Work required => Report, as a bare number, how many lines of the material below contain the word "için".
++++++++++++++++++++
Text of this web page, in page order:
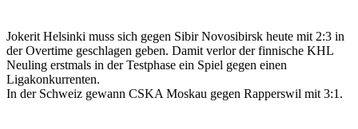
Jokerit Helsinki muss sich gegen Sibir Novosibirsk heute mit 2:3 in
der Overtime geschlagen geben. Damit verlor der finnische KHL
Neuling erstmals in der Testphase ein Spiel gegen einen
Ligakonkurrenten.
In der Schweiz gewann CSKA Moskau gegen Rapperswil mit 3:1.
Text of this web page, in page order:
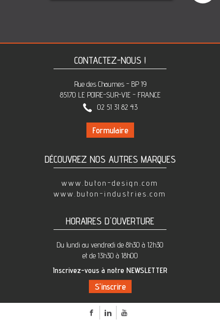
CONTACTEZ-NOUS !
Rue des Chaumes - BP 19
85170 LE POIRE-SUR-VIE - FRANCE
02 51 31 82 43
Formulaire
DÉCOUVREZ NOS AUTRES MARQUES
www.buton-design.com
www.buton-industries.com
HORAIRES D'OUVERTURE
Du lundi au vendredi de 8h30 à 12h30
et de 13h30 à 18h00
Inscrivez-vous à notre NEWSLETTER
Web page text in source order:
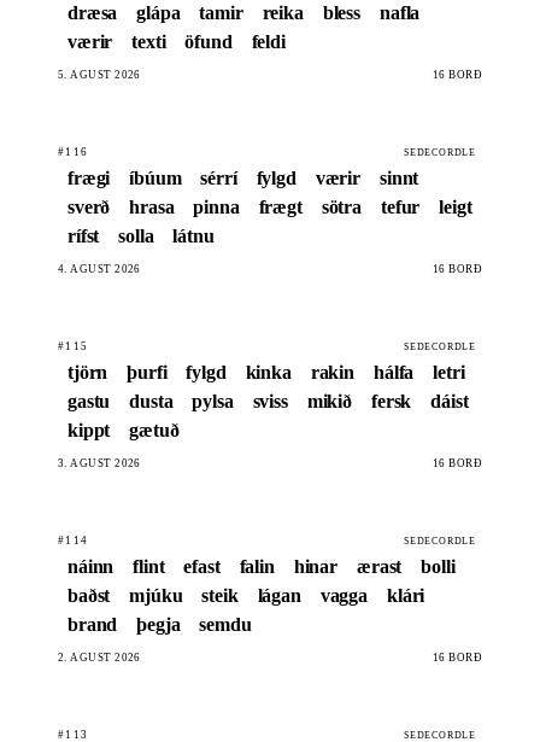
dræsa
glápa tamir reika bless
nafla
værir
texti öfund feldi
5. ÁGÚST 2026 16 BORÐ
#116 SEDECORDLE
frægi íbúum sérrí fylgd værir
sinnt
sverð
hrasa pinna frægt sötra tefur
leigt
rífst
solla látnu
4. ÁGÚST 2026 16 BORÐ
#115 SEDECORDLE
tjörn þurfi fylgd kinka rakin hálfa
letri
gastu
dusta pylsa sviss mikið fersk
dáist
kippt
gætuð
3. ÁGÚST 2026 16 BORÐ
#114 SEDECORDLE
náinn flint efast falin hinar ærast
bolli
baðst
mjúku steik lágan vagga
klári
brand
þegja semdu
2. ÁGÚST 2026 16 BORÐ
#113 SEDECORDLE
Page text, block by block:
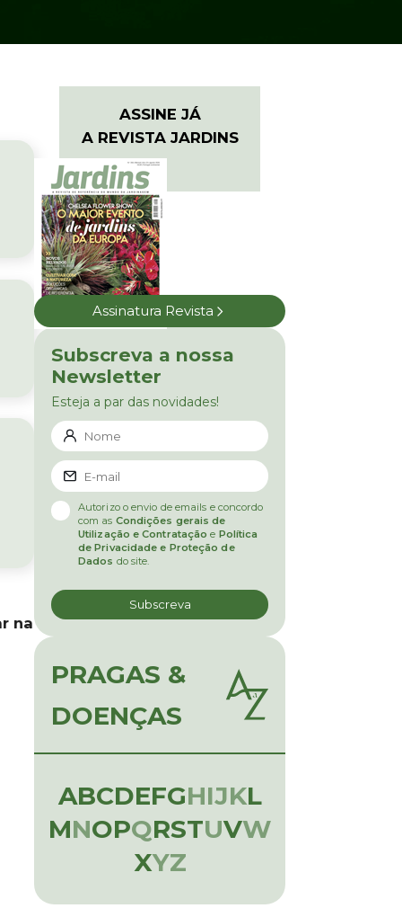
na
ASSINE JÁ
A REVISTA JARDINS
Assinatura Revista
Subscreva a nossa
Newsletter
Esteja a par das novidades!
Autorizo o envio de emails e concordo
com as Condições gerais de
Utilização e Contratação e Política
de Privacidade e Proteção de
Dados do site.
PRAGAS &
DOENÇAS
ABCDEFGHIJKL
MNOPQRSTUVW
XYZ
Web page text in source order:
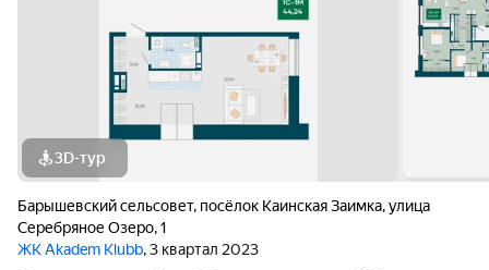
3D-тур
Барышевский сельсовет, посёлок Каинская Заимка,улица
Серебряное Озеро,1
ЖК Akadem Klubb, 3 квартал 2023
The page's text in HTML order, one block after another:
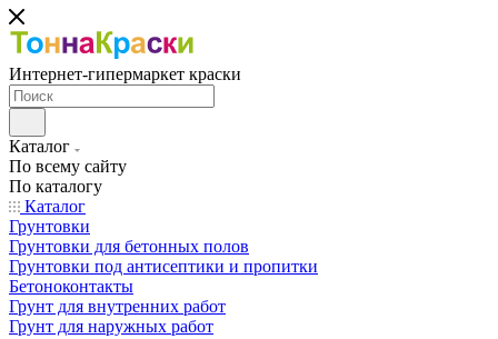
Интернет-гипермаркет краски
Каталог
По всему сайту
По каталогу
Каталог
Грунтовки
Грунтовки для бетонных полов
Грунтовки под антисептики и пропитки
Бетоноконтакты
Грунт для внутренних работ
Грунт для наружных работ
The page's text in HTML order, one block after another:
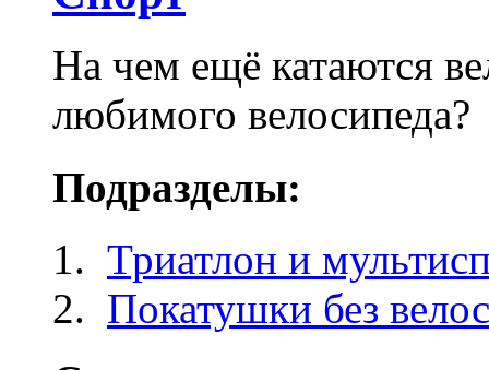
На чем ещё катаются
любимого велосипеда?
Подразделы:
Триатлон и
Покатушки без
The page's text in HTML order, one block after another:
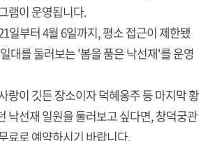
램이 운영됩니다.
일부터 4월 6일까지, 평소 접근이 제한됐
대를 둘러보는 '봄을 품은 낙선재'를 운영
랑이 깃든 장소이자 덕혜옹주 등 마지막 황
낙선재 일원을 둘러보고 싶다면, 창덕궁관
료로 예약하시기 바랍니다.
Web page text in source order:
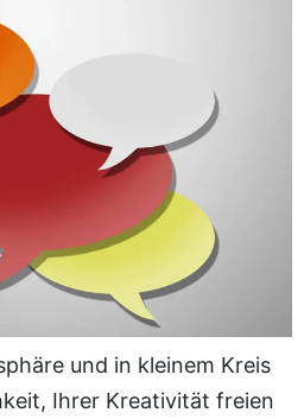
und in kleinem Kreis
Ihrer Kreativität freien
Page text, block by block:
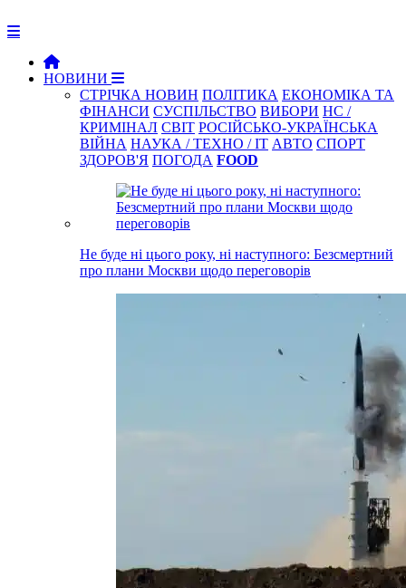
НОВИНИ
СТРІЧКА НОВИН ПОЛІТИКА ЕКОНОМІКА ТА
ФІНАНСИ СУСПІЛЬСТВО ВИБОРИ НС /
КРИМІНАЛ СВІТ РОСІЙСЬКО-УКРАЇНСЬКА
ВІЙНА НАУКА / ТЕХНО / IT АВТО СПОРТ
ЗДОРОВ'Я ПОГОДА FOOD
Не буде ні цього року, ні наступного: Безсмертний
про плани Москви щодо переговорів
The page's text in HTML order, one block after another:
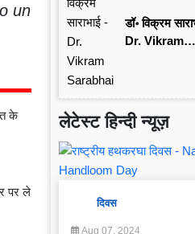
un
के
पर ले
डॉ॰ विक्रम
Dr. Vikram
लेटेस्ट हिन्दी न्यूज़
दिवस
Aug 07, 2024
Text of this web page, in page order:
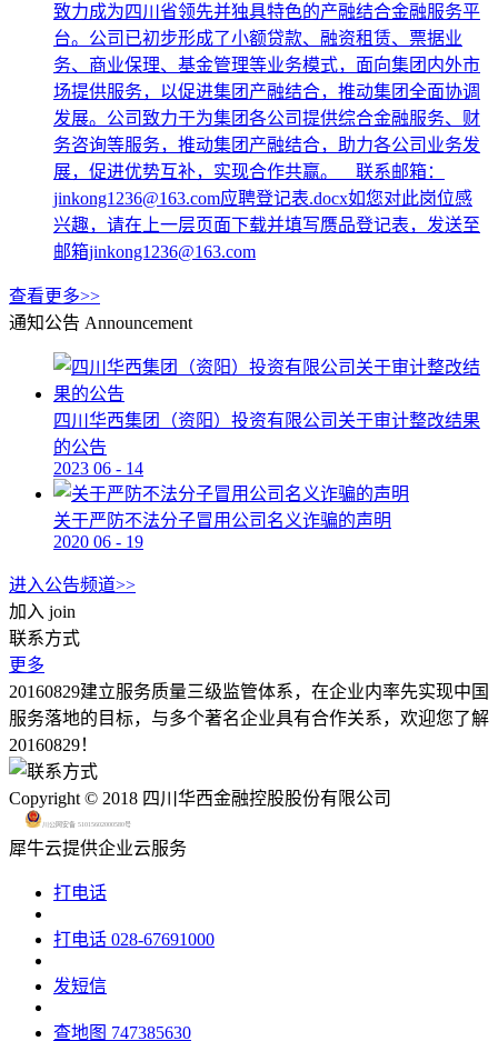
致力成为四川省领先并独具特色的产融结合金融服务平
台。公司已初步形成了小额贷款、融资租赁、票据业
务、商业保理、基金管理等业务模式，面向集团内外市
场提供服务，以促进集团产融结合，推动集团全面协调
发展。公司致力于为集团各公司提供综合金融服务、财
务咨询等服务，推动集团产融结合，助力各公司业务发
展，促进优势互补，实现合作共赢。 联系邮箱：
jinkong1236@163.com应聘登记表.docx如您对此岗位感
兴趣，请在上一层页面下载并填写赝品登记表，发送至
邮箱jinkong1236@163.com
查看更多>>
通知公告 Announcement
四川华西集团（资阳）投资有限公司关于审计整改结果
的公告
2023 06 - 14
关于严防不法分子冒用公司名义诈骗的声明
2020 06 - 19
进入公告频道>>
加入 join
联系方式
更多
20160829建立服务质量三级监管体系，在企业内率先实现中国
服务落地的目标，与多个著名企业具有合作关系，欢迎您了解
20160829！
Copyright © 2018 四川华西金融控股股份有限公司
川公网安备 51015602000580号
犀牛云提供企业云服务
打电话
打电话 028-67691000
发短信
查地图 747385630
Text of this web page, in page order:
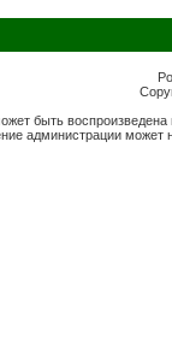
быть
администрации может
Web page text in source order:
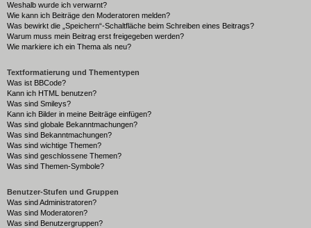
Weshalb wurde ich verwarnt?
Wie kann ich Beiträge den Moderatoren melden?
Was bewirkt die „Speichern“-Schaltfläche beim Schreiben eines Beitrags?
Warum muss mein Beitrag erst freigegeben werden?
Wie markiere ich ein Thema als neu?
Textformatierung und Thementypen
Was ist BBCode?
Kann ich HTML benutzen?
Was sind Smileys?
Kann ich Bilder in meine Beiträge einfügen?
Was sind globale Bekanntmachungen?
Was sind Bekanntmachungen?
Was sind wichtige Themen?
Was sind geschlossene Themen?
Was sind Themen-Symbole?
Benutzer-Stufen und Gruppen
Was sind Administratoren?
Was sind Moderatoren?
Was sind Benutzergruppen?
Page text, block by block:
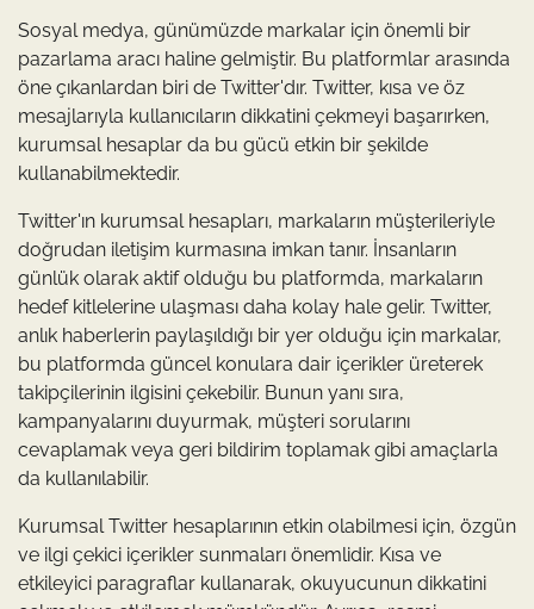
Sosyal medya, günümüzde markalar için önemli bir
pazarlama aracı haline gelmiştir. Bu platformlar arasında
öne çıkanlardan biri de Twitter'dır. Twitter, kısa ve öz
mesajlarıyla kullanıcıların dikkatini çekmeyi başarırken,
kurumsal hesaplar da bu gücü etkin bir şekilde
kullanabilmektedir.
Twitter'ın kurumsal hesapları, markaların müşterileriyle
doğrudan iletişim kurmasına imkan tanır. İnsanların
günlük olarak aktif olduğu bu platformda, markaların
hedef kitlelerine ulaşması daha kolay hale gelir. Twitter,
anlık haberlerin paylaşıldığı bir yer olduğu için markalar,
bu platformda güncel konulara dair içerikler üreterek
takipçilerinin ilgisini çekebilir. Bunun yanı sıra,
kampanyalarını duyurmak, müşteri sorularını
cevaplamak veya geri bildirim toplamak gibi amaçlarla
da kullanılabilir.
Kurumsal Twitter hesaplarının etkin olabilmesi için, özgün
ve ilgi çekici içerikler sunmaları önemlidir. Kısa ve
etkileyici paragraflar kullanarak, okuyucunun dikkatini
++++++++++++++++++++
Task answer => 3